▸ **SUPPLIED RECORDS**:

·····

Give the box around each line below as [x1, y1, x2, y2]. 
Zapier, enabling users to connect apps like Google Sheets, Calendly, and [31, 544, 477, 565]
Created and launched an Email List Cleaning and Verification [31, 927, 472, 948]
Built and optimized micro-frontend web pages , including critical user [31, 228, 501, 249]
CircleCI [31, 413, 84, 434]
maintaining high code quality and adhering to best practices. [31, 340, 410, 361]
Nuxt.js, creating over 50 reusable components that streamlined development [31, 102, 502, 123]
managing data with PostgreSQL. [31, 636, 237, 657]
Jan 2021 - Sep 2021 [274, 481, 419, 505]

·····

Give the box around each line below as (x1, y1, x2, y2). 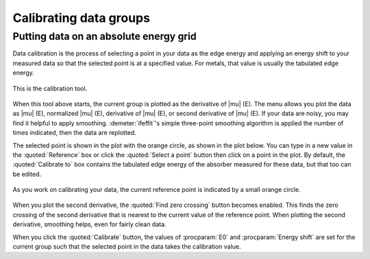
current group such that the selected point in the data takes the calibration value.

·····

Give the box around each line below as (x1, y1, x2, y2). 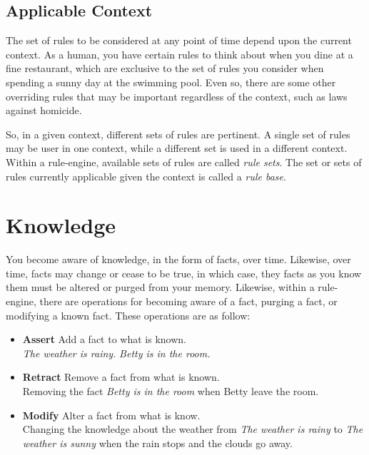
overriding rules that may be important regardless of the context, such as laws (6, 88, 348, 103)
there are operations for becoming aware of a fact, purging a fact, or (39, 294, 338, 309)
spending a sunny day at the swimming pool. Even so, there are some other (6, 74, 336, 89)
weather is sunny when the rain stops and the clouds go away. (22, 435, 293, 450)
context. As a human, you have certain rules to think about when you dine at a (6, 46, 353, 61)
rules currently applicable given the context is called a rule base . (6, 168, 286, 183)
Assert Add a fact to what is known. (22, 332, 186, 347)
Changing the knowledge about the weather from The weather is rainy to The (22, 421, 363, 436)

·····

▸ **WHAT IS REQUIRED**:
Copy out each line of the listing that contains the word "sunny".

▸ **RESPONSE AREA**:
spending a sunny day at the swimming pool. Even so, there are some other (6, 74, 336, 89)
weather is sunny when the rain stops and the clouds go away. (22, 435, 293, 450)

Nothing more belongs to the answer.